PROVIDED RECORDS:
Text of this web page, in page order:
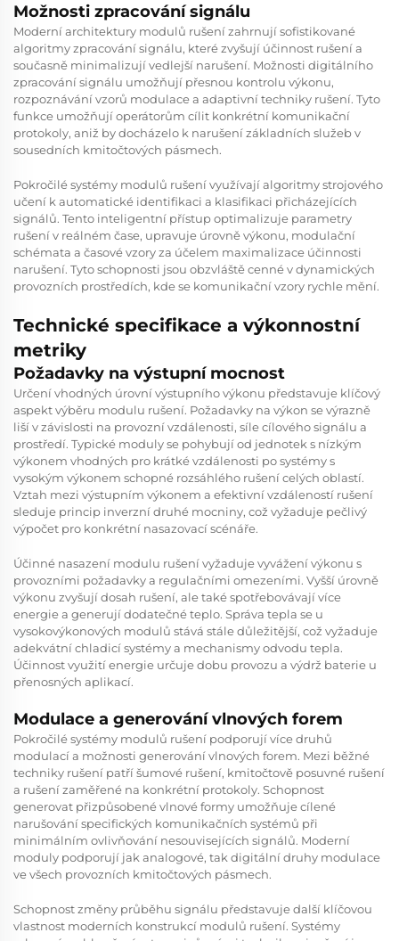
Možnosti zpracování signálu
Moderní architektury modulů rušení zahrnují sofistikované
algoritmy zpracování signálu, které zvyšují účinnost rušení a
současně minimalizují vedlejší narušení. Možnosti digitálního
zpracování signálu umožňují přesnou kontrolu výkonu,
rozpoznávání vzorů modulace a adaptivní techniky rušení. Tyto
funkce umožňují operátorům cílit konkrétní komunikační
protokoly, aniž by docházelo k narušení základních služeb v
sousedních kmitočtových pásmech.
Pokročilé systémy modulů rušení využívají algoritmy strojového
učení k automatické identifikaci a klasifikaci přicházejících
signálů. Tento inteligentní přístup optimalizuje parametry
rušení v reálném čase, upravuje úrovně výkonu, modulační
schémata a časové vzory za účelem maximalizace účinnosti
narušení. Tyto schopnosti jsou obzvláště cenné v dynamických
provozních prostředích, kde se komunikační vzory rychle mění.
Technické specifikace a výkonnostní
metriky
Požadavky na výstupní mocnost
Určení vhodných úrovní výstupního výkonu představuje klíčový
aspekt výběru modulu rušení. Požadavky na výkon se výrazně
liší v závislosti na provozní vzdálenosti, síle cílového signálu a
prostředí. Typické moduly se pohybují od jednotek s nízkým
výkonem vhodných pro krátké vzdálenosti po systémy s
vysokým výkonem schopné rozsáhlého rušení celých oblastí.
Vztah mezi výstupním výkonem a efektivní vzdáleností rušení
sleduje princip inverzní druhé mocniny, což vyžaduje pečlivý
výpočet pro konkrétní nasazovací scénáře.
Účinné nasazení modulu rušení vyžaduje vyvážení výkonu s
provozními požadavky a regulačními omezeními. Vyšší úrovně
výkonu zvyšují dosah rušení, ale také spotřebovávají více
energie a generují dodatečné teplo. Správa tepla se u
vysokovýkonových modulů stává stále důležitější, což vyžaduje
adekvátní chladicí systémy a mechanismy odvodu tepla.
Účinnost využití energie určuje dobu provozu a výdrž baterie u
přenosných aplikací.
Modulace a generování vlnových forem
Pokročilé systémy modulů rušení podporují více druhů
modulací a možnosti generování vlnových forem. Mezi běžné
techniky rušení patří šumové rušení, kmitočtově posuvné rušení
a rušení zaměřené na konkrétní protokoly. Schopnost
generovat přizpůsobené vlnové formy umožňuje cílené
narušování specifických komunikačních systémů při
minimálním ovlivňování nesouvisejících signálů. Moderní
moduly podporují jak analogové, tak digitální druhy modulace
ve všech provozních kmitočtových pásmech.
Schopnost změny průběhu signálu představuje další klíčovou
vlastnost moderních konstrukcí modulů rušení. Systémy
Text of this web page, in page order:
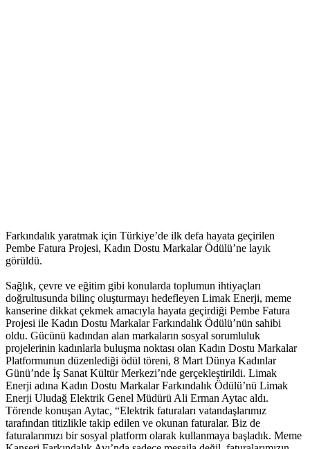
Farkındalık yaratmak için Türkiye’de ilk defa hayata geçirilen
Pembe Fatura Projesi, Kadın Dostu Markalar Ödülü’ne layık
görüldü.
Sağlık, çevre ve eğitim gibi konularda toplumun ihtiyaçları
doğrultusunda bilinç oluşturmayı hedefleyen Limak Enerji, meme
kanserine dikkat çekmek amacıyla hayata geçirdiği Pembe Fatura
Projesi ile Kadın Dostu Markalar Farkındalık Ödülü’nün sahibi
oldu. Gücünü kadından alan markaların sosyal sorumluluk
projelerinin kadınlarla buluşma noktası olan Kadın Dostu Markalar
Platformunun düzenlediği ödül töreni, 8 Mart Dünya Kadınlar
Günü’nde İş Sanat Kültür Merkezi’nde gerçekleştirildi. Limak
Enerji adına Kadın Dostu Markalar Farkındalık Ödülü’nü Limak
Enerji Uludağ Elektrik Genel Müdürü Ali Erman Aytac aldı.
Törende konuşan Aytac, “Elektrik faturaları vatandaşlarımız
tarafından titizlikle takip edilen ve okunan faturalar. Biz de
faturalarımızı bir sosyal platform olarak kullanmaya başladık. Meme
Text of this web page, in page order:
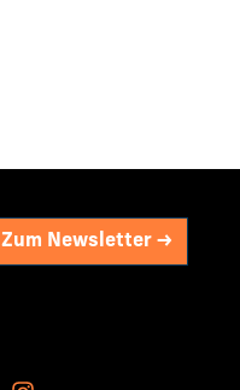
Zum Newsletter ->
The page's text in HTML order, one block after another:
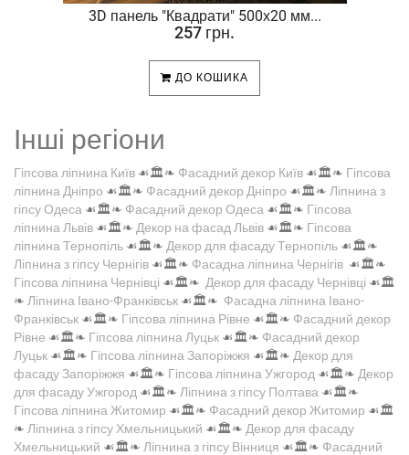
3D панель "Квадрати" 500х20 мм...
257 грн.
ДО КОШИКА
Інші регіони
Гіпсова ліпнина Київ ☙🏛️❧ Фасадний декор Київ ☙🏛️❧ Гіпсова
ліпнина Дніпро ☙🏛️❧ Фасадний декор Дніпро ☙🏛️❧ Ліпнина з
гіпсу Одеса ☙🏛️❧ Фасадний декор Одеса ☙🏛️❧ Гіпсова
ліпнина Львів ☙🏛️❧ Декор на фасад Львів ☙🏛️❧ Гіпсова
ліпнина Тернопіль ☙🏛️❧ Декор для фасаду Тернопіль ☙🏛️❧
Ліпнина з гіпсу Чернігів ☙🏛️❧ Фасадна ліпнина Чернігів ☙🏛️❧
Гіпсова ліпнина Чернівці ☙🏛️❧ Декор для фасаду Чернівці ☙🏛️
❧ Ліпнина Івано-Франківськ ☙🏛️❧ Фасадна ліпнина Івано-
Франківськ ☙🏛️❧ Гіпсова ліпнина Рівне ☙🏛️❧ Фасадний декор
Рівне ☙🏛️❧ Гіпсова ліпнина Луцьк ☙🏛️❧ Фасадний декор
Луцьк ☙🏛️❧ Гіпсова ліпнина Запоріжжя ☙🏛️❧ Декор для
фасаду Запоріжжя ☙🏛️❧ Гіпсова ліпнина Ужгород ☙🏛️❧ Декор
для фасаду Ужгород ☙🏛️❧ Ліпнина з гіпсу Полтава ☙🏛️❧
Гіпсова ліпнина Житомир ☙🏛️❧ Фасадний декор Житомир ☙🏛️
❧ Ліпнина з гіпсу Хмельницький ☙🏛️❧ Декор для фасаду
Хмельницький ☙🏛️❧ Ліпнина з гіпсу Вінниця ☙🏛️❧ Фасадний
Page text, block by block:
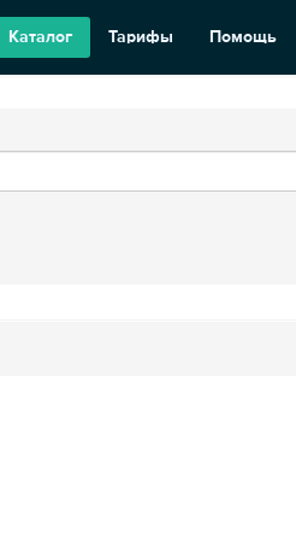
Каталог Тарифы Помощь
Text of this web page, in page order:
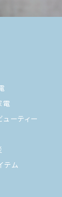
電
ューティー
テム
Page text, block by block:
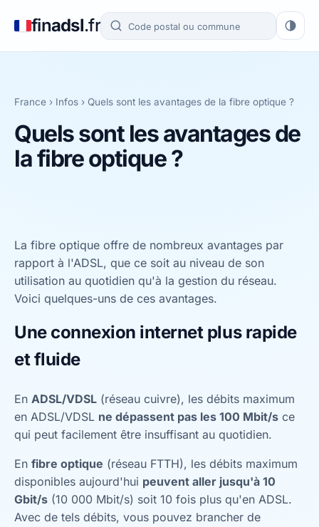
finadsl.fr
France › Infos › Quels sont les avantages de la fibre optique ?
Quels sont les avantages de
la fibre optique ?
La fibre optique offre de nombreux avantages par
rapport à l'ADSL, que ce soit au niveau de son
utilisation au quotidien qu'à la gestion du réseau.
Voici quelques-uns de ces avantages.
Une connexion internet plus rapide
et fluide
En ADSL/VDSL (réseau cuivre), les débits maximum
en ADSL/VDSL ne dépassent pas les 100 Mbit/s ce
qui peut facilement être insuffisant au quotidien.
En fibre optique (réseau FTTH), les débits maximum
disponibles aujourd'hui peuvent aller jusqu'à 10
Gbit/s (10 000 Mbit/s) soit 10 fois plus qu'en ADSL.
Avec de tels débits, vous pouvez brancher de
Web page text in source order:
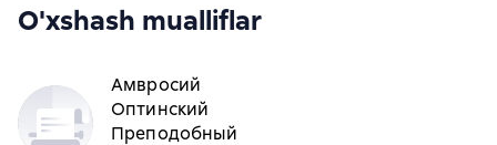
O'xshash mualliflar
Амвросий
Оптинский
Преподобный
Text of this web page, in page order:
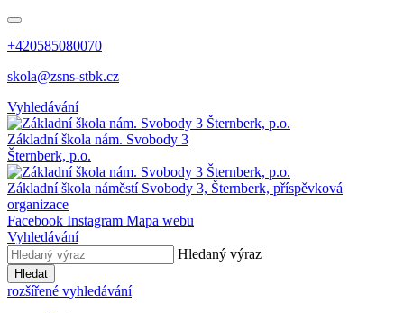
+420585080070
skola@zsns-stbk.cz
Vyhledávání
Základní škola nám. Svobody 3
Šternberk, p.o.
Základní škola náměstí Svobody 3, Šternberk, příspěvková
organizace
Facebook Instagram Mapa webu
Vyhledávání
Hledaný výraz
Hledat
rozšířené vyhledávání
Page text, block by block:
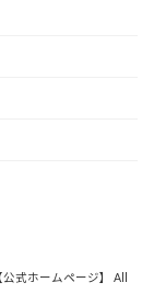
式ホームページ】 All
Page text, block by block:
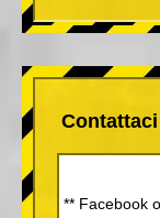
** Facebook
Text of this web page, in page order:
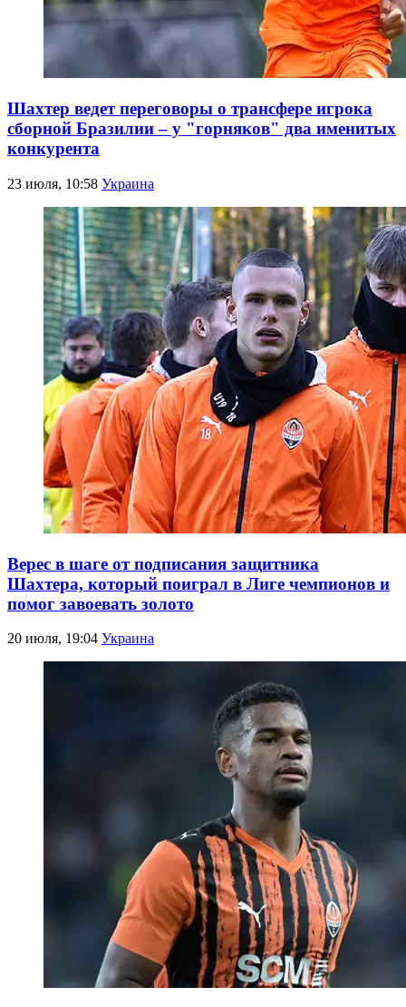
Шахтер ведет переговоры о трансфере игрока
сборной Бразилии – у "горняков" два именитых
конкурента
23 июля, 10:58 Украина
Верес в шаге от подписания защитника
Шахтера, который поиграл в Лиге чемпионов и
помог завоевать золото
20 июля, 19:04 Украина
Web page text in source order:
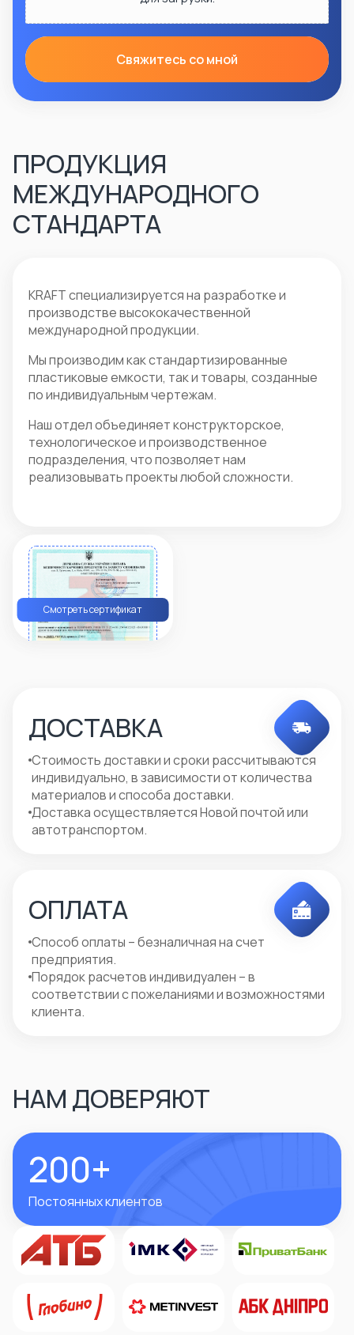
Свяжитесь со мной
ПРОДУКЦИЯ
МЕЖДУНАРОДНОГО
СТАНДАРТА
KRAFT специализируется на разработке и
производстве высококачественной
международной продукции.
Мы производим как стандартизированные
пластиковые емкости, так и товары, созданные
по индивидуальным чертежам.
Наш отдел объединяет конструкторское,
технологическое и производственное
подразделения, что позволяет нам
реализовывать проекты любой сложности.
Смотреть сертификат
ДОСТАВКА
Стоимость доставки и сроки рассчитываются
индивидуально, в зависимости от количества
материалов и способа доставки.
Доставка осуществляется Новой почтой или
автотранспортом.
ОПЛАТА
Способ оплаты – безналичная на счет
предприятия.
Порядок расчетов индивидуален – в
соответствии с пожеланиями и возможностями
клиента.
НАМ ДОВЕРЯЮТ
200+
Постоянных клиентов
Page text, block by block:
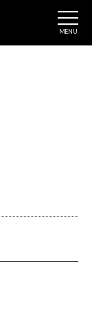
MENU
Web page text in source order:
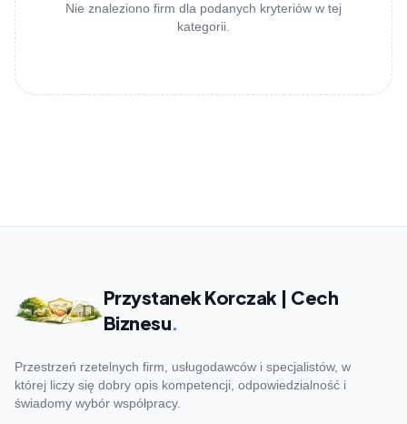
Nie znaleziono firm dla podanych kryteriów w tej
kategorii.
Przystanek Korczak | Cech
Biznesu.
Przestrzeń rzetelnych firm, usługodawców i specjalistów, w
której liczy się dobry opis kompetencji, odpowiedzialność i
świadomy wybór współpracy.
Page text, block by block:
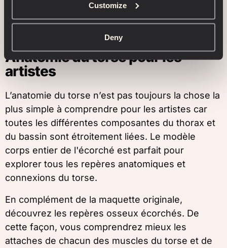
Customize
Deny
du tissu conjonctif à ses pieds – facilement
observables dans les modèles 3D séparés.
Anatomie du torse pour les
artistes
L’anatomie du torse n’est pas toujours la chose la
plus simple à comprendre pour les artistes car
toutes les différentes composantes du thorax et
du bassin sont étroitement liées. Le modèle
corps entier de l'écorché est parfait pour
explorer tous les repères anatomiques et
connexions du torse.
En complément de la maquette originale,
découvrez les repères osseux écorchés. De
cette façon, vous comprendrez mieux les
attaches de chacun des muscles du torse et de
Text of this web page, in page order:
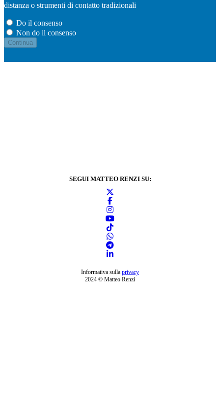
distanza o strumenti di contatto tradizionali
Do il consenso
Non do il consenso
SEGUI MATTEO RENZI SU:
Informativa sulla privacy
2024 © Matteo Renzi
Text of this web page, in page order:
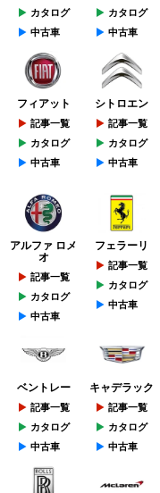
カタログ
中古車
カタログ
中古車
フィアット
記事一覧
カタログ
中古車
シトロエン
記事一覧
カタログ
中古車
アルファ ロメ
オ
記事一覧
カタログ
中古車
フェラーリ
記事一覧
カタログ
中古車
ベントレー
記事一覧
カタログ
中古車
キャデラック
記事一覧
カタログ
中古車
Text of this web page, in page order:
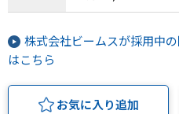
株式会社ビームスが採用中
はこちら
お気に入り追加
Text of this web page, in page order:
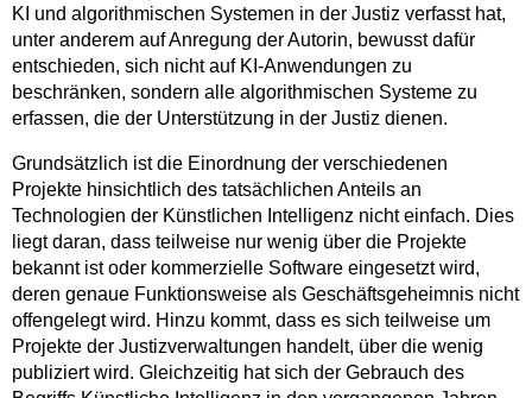
KI und algorithmischen Systemen in der Justiz verfasst hat,
unter anderem auf Anregung der Autorin, bewusst dafür
entschieden, sich nicht auf KI-Anwendungen zu
beschränken, sondern alle algorithmischen Systeme zu
erfassen, die der Unterstützung in der Justiz dienen.
Grundsätzlich ist die Einordnung der verschiedenen
Projekte hinsichtlich des tatsächlichen Anteils an
Technologien der Künstlichen Intelligenz nicht einfach. Dies
liegt daran, dass teilweise nur wenig über die Projekte
bekannt ist oder kommerzielle Software eingesetzt wird,
deren genaue Funktionsweise als Geschäftsgeheimnis nicht
offengelegt wird. Hinzu kommt, dass es sich teilweise um
Projekte der Justizverwaltungen handelt, über die wenig
publiziert wird. Gleichzeitig hat sich der Gebrauch des
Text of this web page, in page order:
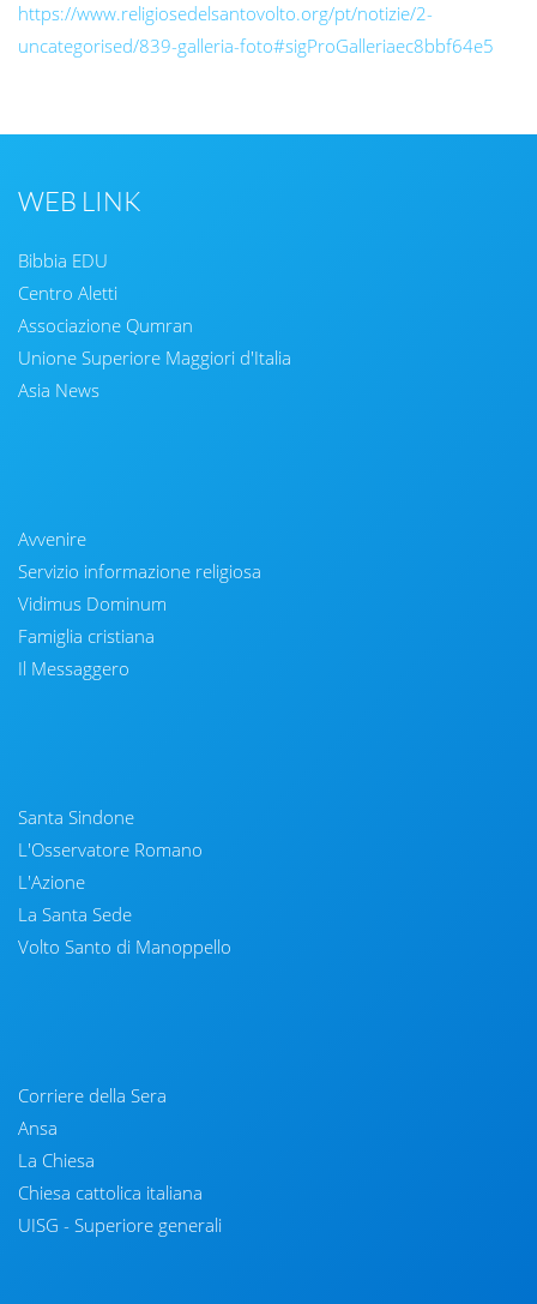
https://www.religiosedelsantovolto.org/pt/notizie/2-
uncategorised/839-galleria-foto#sigProGalleriaec8bbf64e5
WEB LINK
Bibbia EDU
Centro Aletti
Associazione Qumran
Unione Superiore Maggiori d'Italia
Asia News
Avvenire
Servizio informazione religiosa
Vidimus Dominum
Famiglia cristiana
Il Messaggero
Santa Sindone
L'Osservatore Romano
L'Azione
La Santa Sede
Volto Santo di Manoppello
Corriere della Sera
Ansa
La Chiesa
Chiesa cattolica italiana
UISG - Superiore generali
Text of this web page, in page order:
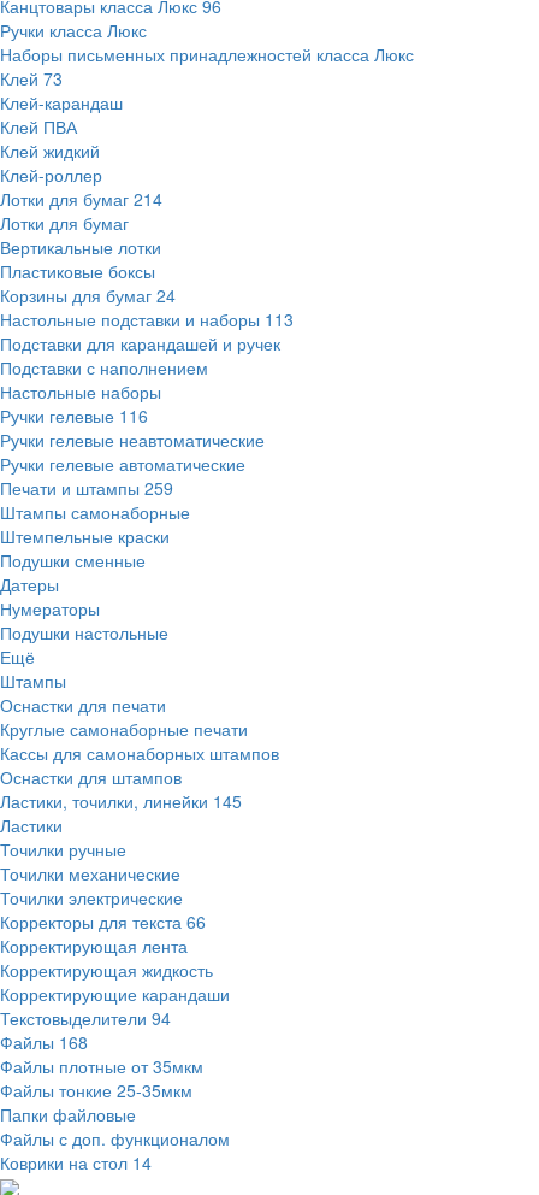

TASK DIRECTIONS:
From the entries above, return exactly the line containing "Technické specifikace a výkonnostní", the line containing "vlastnost moderních konstrukcí", and all lines between, and nothing else.

RESPONSE FOR THIS EXERCISE:
Technické specifikace a výkonnostní
metriky
Požadavky na výstupní mocnost
Určení vhodných úrovní výstupního výkonu představuje klíčový
aspekt výběru modulu rušení. Požadavky na výkon se výrazně
liší v závislosti na provozní vzdálenosti, síle cílového signálu a
prostředí. Typické moduly se pohybují od jednotek s nízkým
výkonem vhodných pro krátké vzdálenosti po systémy s
vysokým výkonem schopné rozsáhlého rušení celých oblastí.
Vztah mezi výstupním výkonem a efektivní vzdáleností rušení
sleduje princip inverzní druhé mocniny, což vyžaduje pečlivý
výpočet pro konkrétní nasazovací scénáře.
Účinné nasazení modulu rušení vyžaduje vyvážení výkonu s
provozními požadavky a regulačními omezeními. Vyšší úrovně
výkonu zvyšují dosah rušení, ale také spotřebovávají více
energie a generují dodatečné teplo. Správa tepla se u
vysokovýkonových modulů stává stále důležitější, což vyžaduje
adekvátní chladicí systémy a mechanismy odvodu tepla.
Účinnost využití energie určuje dobu provozu a výdrž baterie u
přenosných aplikací.
Modulace a generování vlnových forem
Pokročilé systémy modulů rušení podporují více druhů
modulací a možnosti generování vlnových forem. Mezi běžné
techniky rušení patří šumové rušení, kmitočtově posuvné rušení
a rušení zaměřené na konkrétní protokoly. Schopnost
generovat přizpůsobené vlnové formy umožňuje cílené
narušování specifických komunikačních systémů při
minimálním ovlivňování nesouvisejících signálů. Moderní
moduly podporují jak analogové, tak digitální druhy modulace
ve všech provozních kmitočtových pásmech.
Schopnost změny průběhu signálu představuje další klíčovou
vlastnost moderních konstrukcí modulů rušení. Systémy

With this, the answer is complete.